Leer la mente, un libro de Jorge Volpi


Leer la mente es un fascinante libro del escritor mexicano Jorge Volpi en el que escudriña los misterios de la mente humana desde la perspectiva de un creador de ficción.



Una opinión extendida sostiene que la ficción no sirve para nada. Más aún, la ficción, como el arte en general, es valiosa porque es inútil, no tiene ningún propósito práctico y su único valor es el de proporcionar placer. En Leer la mente, Jorge Volpi se propone rebatir esta opinión y lo hace brillantemente a lo largo de las escasas ciento setenta páginas que contiene el libro.
Mi hipótesis central: si la ficción es una herramienta tan poderosa para explorar la naturaleza -y en especial la naturaleza humana-, es porque la ficción también es la realidad.
La ficción, la novela, los cuentos, las películas, el teatro, las series, los videojuegos no solo son útiles y prácticos. Son imprescindibles para el desarrollo del individuo y la especie humana. La ficción es un experimento mental que me permite vivir un mundo imaginario y buscar respuestas en él, expandir mi mente, hacerme más humano. En la ficción vivo en el otro, experimento sus miedos y alegrías, sus aciertos y fracasos. Una buena película no me hace pasar una buena tarde, cambia mi vida.

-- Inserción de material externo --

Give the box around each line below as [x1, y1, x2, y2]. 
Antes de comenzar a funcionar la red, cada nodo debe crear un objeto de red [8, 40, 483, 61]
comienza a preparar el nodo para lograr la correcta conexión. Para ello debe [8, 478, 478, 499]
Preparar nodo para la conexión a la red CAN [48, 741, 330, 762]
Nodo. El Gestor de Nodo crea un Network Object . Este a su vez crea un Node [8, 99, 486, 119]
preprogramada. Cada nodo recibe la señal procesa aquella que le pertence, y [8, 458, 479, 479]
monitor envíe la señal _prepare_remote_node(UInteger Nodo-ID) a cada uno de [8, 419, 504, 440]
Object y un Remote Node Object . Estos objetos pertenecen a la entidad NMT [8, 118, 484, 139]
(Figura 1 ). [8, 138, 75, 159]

Uno de los productos de la imaginación soy yo mismo. Me invento, me construyo. Yo soy una ficción. Y más aún tú. Eres una ficción producto de mi mente. Naturalmente tú eres real y externo a mí, pero además eres una idea compuesta de otras ideas, de mis sensaciones sobre ti, de mis ideas previas, de mis necesidades y mis potencialidades. Yo soy una ficción y tú también. Aunque nos basamos en hechos ciertos y externos. Somos ficciones verdaderas. Una novela es una ficción que no es verdadera, aunque no necesariamente es falsa, es un simulacro de la realidad. Y si bien es cierto que todos somos ficciones, no lo es menos que todos somos creadores. Nuestro cerebro no reproduce la realidad exterior, la interpreta, la crea.

Tan provocador argumento es a su vez cierto. Volpi realiza una análisis de los temas más candentes en la neurociencia actual con un acento personal y provocador. La conciencia, el Yo o la memoria son algunos de los temas que trata. La bibliografía final recoge los más importantes títulos del estudio de la mente en la actualidad. Volpi es leído, erudito, ameno, genial.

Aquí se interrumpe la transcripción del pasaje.